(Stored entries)
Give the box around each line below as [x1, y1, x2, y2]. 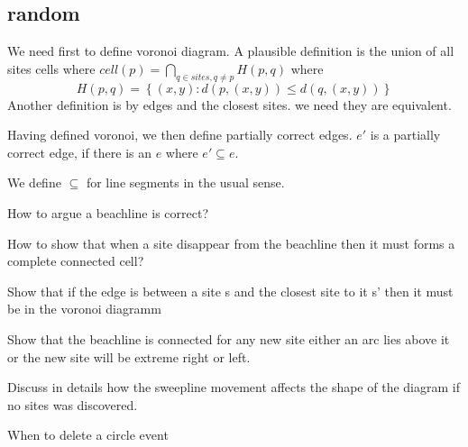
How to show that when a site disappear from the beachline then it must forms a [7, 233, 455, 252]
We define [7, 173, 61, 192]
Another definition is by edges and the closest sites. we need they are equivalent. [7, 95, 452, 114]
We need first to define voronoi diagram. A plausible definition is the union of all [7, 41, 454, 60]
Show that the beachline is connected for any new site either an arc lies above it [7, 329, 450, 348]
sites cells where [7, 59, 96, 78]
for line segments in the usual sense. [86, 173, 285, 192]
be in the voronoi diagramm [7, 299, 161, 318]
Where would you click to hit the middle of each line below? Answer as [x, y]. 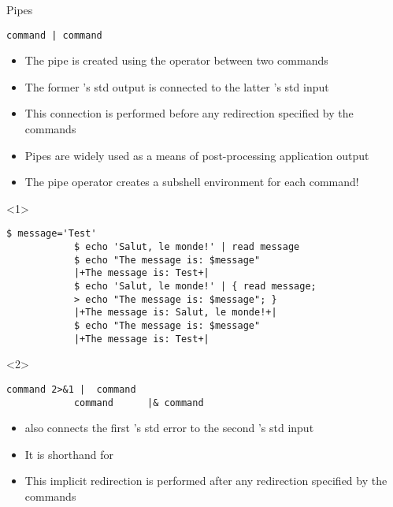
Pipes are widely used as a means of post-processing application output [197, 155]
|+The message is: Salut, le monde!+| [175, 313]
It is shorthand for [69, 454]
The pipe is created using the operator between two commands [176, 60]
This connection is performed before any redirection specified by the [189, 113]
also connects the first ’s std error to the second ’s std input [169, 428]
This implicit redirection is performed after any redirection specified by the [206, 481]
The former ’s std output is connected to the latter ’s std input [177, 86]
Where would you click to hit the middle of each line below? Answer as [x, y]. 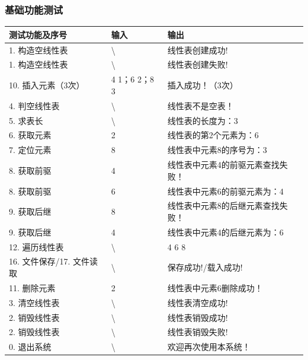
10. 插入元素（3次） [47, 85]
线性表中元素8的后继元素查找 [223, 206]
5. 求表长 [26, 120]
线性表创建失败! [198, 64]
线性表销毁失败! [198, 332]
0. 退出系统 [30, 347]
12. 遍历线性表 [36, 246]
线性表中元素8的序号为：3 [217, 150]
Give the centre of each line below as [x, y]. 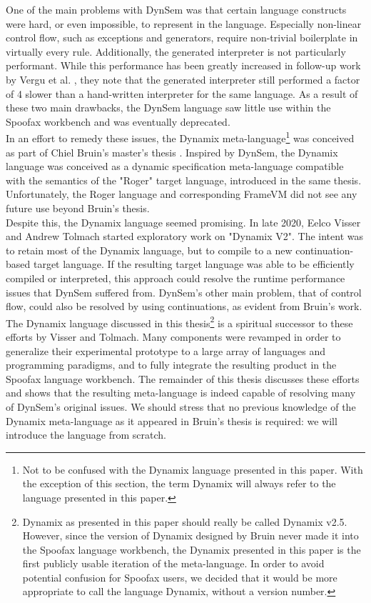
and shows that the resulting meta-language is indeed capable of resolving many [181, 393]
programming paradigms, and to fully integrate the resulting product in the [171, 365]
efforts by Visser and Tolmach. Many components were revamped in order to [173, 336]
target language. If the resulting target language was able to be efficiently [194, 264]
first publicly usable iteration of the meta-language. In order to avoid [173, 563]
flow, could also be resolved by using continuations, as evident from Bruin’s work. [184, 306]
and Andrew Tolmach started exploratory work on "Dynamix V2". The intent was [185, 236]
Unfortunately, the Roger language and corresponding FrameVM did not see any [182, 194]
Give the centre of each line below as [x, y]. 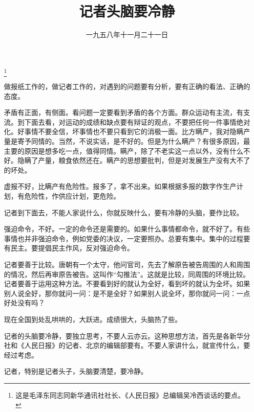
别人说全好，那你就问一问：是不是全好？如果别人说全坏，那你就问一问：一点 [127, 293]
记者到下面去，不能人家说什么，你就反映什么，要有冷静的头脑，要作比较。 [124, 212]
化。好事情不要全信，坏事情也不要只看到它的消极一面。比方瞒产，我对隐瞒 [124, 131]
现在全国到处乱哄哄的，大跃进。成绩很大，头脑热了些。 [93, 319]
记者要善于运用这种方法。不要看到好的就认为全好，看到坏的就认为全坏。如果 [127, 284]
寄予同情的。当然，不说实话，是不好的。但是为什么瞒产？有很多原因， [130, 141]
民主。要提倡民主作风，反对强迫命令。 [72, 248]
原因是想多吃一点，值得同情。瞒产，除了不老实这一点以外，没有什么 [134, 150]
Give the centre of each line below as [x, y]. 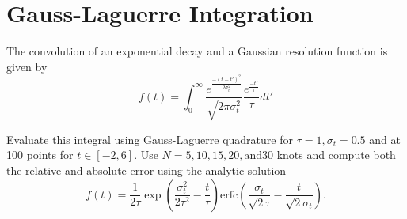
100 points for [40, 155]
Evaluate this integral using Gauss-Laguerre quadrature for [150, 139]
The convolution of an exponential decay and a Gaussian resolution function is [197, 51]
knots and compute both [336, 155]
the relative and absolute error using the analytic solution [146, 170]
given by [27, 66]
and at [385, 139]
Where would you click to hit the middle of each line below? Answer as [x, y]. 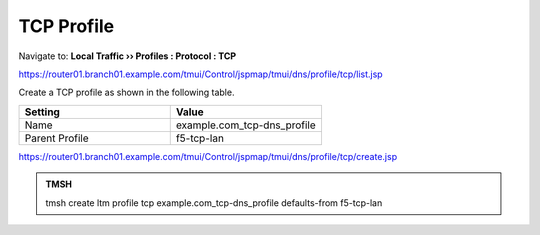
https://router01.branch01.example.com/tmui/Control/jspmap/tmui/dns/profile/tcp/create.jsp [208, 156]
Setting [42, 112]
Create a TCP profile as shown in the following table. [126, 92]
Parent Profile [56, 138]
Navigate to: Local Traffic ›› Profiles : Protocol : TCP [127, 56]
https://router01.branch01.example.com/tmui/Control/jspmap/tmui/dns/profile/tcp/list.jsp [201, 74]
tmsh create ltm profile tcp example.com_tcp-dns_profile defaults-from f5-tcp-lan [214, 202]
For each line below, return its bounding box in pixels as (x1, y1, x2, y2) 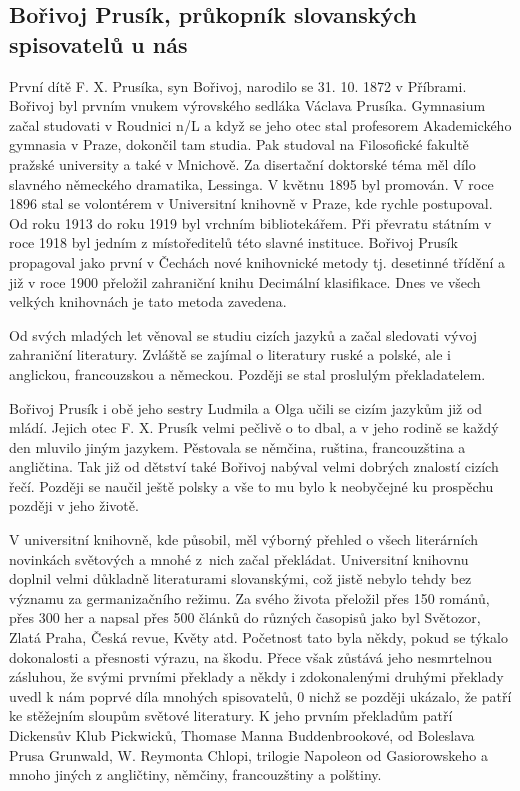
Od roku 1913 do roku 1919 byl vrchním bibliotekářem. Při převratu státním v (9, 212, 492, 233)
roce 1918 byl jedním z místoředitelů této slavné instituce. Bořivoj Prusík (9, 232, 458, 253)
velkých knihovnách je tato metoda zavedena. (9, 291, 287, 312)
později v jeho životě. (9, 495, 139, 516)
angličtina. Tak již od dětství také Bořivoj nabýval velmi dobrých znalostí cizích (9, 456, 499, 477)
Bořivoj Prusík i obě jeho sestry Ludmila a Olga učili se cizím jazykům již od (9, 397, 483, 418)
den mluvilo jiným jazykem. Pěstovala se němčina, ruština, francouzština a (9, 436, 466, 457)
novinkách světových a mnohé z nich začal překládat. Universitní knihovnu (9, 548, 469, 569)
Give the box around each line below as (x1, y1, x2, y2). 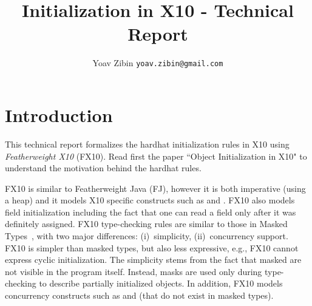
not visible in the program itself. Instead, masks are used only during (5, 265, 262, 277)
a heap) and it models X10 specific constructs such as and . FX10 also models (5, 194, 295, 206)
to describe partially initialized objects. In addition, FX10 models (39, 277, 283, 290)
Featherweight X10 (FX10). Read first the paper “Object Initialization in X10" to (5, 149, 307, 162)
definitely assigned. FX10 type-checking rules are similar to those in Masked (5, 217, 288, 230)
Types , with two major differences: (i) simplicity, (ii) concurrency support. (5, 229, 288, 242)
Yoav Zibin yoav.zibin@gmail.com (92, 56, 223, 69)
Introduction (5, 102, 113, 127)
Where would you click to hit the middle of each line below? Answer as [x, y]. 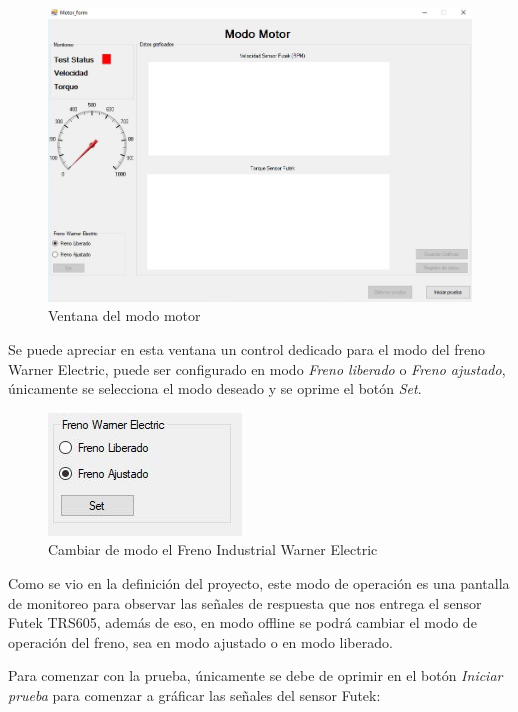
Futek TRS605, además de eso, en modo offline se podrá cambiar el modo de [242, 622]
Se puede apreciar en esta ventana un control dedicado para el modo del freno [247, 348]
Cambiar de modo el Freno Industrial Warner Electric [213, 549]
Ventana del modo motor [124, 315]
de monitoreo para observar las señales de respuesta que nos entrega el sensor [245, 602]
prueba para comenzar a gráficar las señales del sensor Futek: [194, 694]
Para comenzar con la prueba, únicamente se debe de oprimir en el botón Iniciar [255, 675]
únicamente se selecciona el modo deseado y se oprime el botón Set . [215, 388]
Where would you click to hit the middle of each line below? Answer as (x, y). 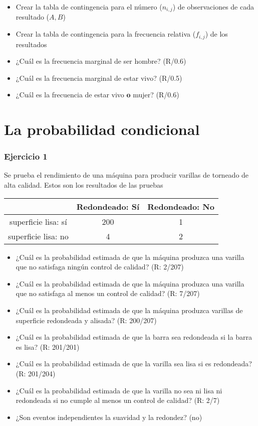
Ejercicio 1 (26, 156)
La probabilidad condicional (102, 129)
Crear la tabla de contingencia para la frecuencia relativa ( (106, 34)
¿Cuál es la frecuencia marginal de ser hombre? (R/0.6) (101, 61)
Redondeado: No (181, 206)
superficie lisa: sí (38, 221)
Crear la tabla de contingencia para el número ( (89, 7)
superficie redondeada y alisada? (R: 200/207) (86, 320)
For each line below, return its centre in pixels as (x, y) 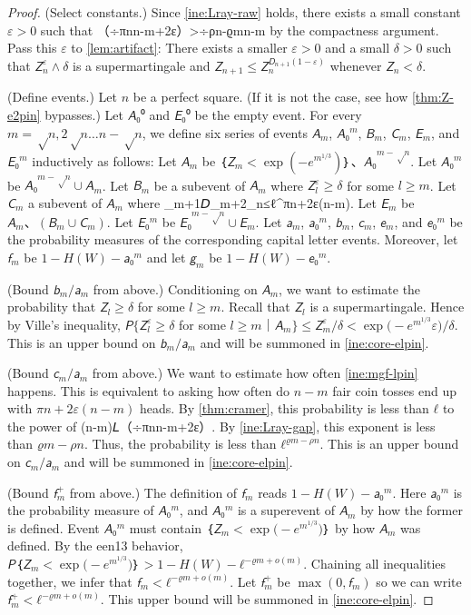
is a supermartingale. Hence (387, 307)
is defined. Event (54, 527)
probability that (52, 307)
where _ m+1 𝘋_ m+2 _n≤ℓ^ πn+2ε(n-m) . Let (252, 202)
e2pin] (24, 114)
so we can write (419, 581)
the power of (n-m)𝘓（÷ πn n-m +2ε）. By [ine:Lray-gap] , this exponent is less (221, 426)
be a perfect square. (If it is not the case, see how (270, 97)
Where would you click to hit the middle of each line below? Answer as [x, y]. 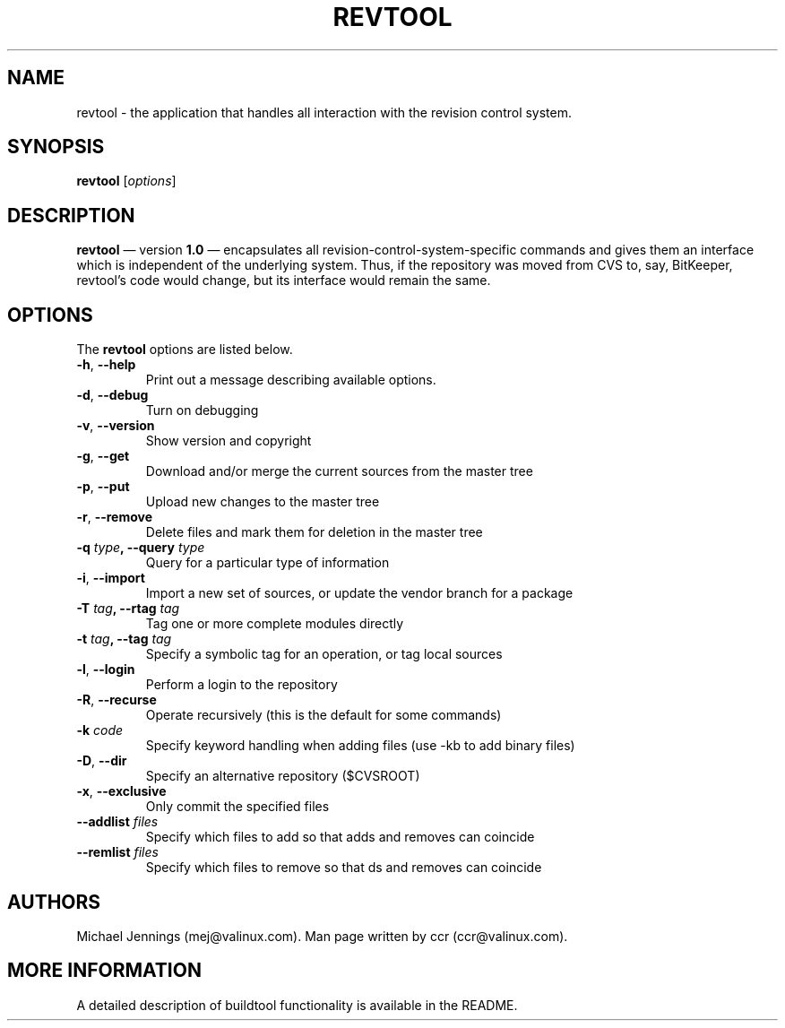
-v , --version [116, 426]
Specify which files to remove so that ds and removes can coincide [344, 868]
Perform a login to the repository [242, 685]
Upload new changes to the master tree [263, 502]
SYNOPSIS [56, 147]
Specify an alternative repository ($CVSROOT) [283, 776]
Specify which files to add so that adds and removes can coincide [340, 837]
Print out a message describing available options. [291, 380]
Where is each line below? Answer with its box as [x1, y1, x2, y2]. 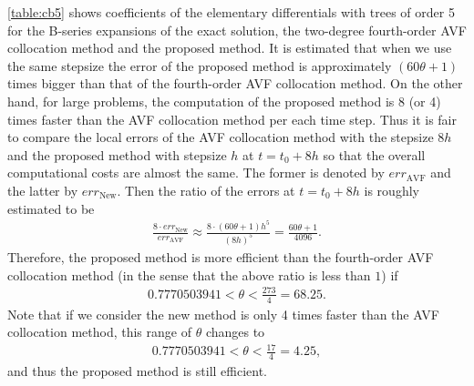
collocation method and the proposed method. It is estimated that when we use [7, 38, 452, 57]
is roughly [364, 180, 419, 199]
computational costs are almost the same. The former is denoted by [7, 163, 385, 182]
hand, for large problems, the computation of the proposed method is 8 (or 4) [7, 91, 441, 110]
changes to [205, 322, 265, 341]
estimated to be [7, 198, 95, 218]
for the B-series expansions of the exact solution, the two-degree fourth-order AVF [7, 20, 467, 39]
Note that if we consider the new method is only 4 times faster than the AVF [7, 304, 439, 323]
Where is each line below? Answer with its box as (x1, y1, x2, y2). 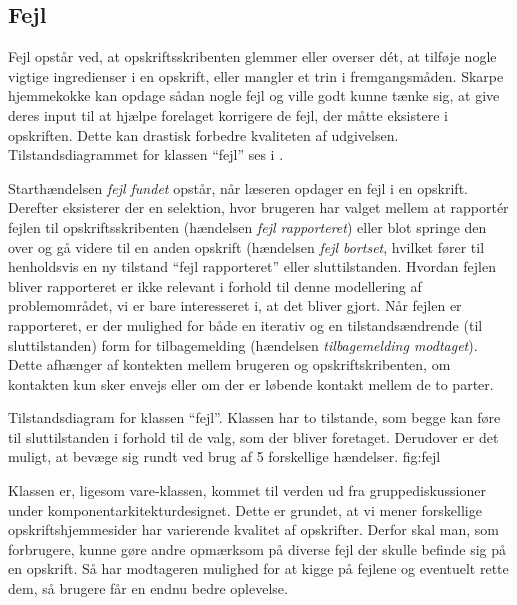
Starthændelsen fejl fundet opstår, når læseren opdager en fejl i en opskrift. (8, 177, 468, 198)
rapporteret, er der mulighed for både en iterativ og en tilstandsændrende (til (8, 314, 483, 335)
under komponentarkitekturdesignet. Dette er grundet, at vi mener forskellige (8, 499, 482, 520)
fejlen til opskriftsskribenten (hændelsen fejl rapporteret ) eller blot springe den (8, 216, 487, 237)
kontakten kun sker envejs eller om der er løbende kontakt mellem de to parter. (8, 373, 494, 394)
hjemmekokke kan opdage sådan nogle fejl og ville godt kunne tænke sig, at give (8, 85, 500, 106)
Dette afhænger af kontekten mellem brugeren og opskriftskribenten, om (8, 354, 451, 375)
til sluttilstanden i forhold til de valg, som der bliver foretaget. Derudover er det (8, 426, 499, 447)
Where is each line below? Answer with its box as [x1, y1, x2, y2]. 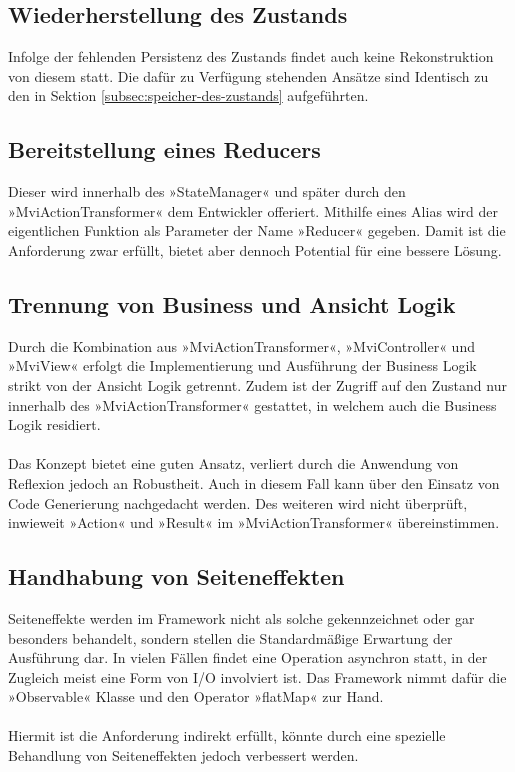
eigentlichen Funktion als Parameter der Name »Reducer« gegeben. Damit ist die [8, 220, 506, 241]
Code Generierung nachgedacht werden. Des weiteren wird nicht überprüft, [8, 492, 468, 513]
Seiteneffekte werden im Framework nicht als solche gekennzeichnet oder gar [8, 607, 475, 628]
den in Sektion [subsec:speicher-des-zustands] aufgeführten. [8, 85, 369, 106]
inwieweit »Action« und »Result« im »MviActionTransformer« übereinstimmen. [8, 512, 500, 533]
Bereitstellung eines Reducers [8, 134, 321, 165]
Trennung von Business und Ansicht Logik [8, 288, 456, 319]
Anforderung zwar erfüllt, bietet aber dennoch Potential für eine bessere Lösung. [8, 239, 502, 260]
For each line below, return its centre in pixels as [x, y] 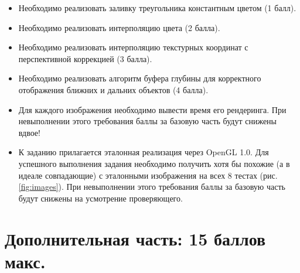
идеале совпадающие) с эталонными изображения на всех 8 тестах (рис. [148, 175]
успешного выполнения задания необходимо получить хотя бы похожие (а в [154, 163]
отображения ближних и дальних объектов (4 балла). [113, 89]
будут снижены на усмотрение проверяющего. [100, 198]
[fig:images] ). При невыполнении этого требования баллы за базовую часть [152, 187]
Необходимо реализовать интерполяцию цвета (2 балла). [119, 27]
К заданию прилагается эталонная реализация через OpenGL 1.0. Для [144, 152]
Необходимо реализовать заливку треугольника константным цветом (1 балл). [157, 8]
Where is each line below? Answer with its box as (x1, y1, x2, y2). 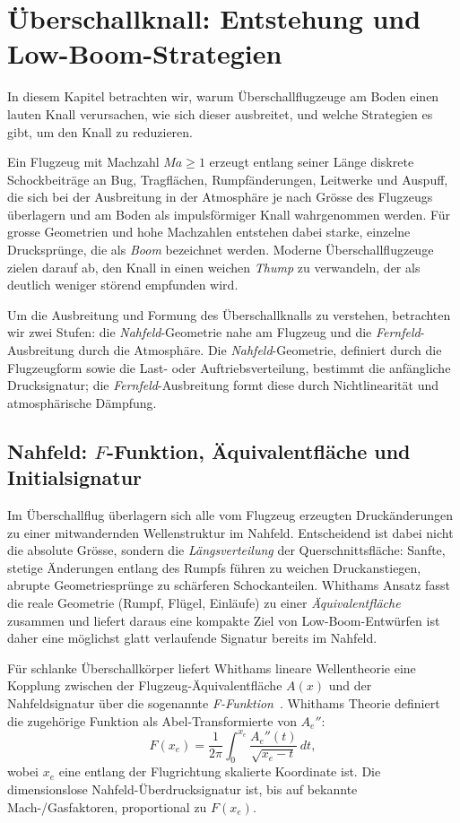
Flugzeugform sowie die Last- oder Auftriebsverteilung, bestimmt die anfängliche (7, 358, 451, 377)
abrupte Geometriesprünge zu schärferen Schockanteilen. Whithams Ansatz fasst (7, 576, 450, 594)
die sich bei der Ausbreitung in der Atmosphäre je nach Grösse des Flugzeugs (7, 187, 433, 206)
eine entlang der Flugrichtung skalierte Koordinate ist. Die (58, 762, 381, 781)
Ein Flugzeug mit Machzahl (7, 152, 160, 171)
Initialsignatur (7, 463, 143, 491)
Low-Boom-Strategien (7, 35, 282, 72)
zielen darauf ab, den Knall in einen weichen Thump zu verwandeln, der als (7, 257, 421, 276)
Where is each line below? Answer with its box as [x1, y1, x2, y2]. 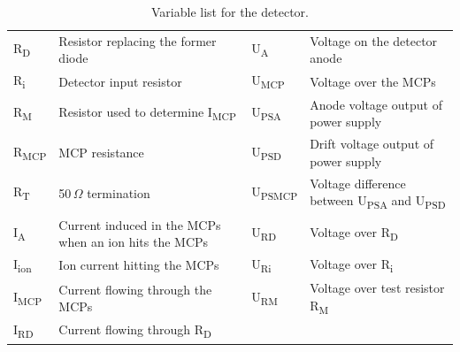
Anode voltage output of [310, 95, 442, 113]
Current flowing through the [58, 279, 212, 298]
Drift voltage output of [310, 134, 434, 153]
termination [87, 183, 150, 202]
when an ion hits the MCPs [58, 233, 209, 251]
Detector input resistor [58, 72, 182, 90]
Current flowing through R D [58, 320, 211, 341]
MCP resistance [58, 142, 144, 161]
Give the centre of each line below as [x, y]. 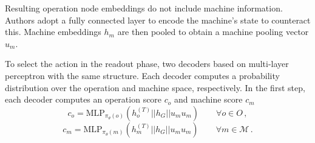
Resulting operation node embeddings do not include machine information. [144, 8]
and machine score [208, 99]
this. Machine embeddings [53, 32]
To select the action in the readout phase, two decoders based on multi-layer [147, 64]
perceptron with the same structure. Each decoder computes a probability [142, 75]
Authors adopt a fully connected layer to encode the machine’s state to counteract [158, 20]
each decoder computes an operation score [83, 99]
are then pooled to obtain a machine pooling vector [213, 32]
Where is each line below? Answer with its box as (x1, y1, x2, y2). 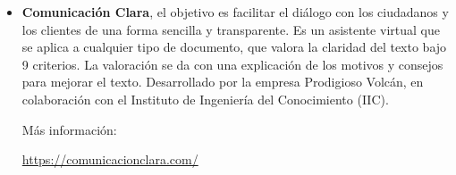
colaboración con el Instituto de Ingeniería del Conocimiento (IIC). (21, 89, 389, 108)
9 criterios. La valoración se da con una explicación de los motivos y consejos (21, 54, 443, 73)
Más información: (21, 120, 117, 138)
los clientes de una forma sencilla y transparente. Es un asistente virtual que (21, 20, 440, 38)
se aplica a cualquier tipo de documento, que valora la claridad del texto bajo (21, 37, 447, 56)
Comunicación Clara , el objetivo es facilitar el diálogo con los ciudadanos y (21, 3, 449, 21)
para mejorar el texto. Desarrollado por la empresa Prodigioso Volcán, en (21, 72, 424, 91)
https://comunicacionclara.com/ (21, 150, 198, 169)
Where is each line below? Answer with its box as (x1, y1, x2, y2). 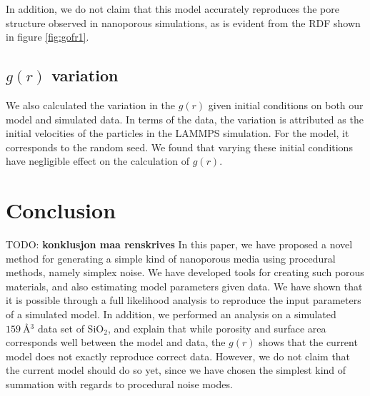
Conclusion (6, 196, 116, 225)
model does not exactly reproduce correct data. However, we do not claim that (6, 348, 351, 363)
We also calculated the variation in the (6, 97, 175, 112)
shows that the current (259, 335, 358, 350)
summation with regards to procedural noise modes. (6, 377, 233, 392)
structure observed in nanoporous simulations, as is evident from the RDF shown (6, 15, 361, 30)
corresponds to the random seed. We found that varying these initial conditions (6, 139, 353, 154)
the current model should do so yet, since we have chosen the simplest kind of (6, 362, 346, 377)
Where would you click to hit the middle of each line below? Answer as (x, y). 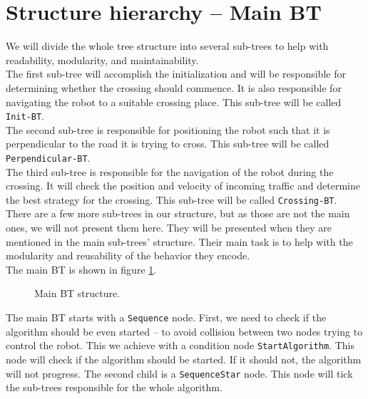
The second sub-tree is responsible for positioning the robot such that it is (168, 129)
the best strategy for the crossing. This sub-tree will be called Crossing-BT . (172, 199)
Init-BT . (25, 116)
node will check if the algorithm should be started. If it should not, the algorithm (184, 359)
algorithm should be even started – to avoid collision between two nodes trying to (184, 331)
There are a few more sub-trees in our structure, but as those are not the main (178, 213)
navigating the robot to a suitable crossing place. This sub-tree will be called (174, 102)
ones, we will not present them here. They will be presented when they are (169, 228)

Brief:
All lines above with the word "evident" need to be reported.

Task solution:
flow, could also be resolved by using continuations, as evident from Bruin’s work. [184, 306]
structure observed in nanoporous simulations, as is evident from the RDF shown (6, 15, 361, 30)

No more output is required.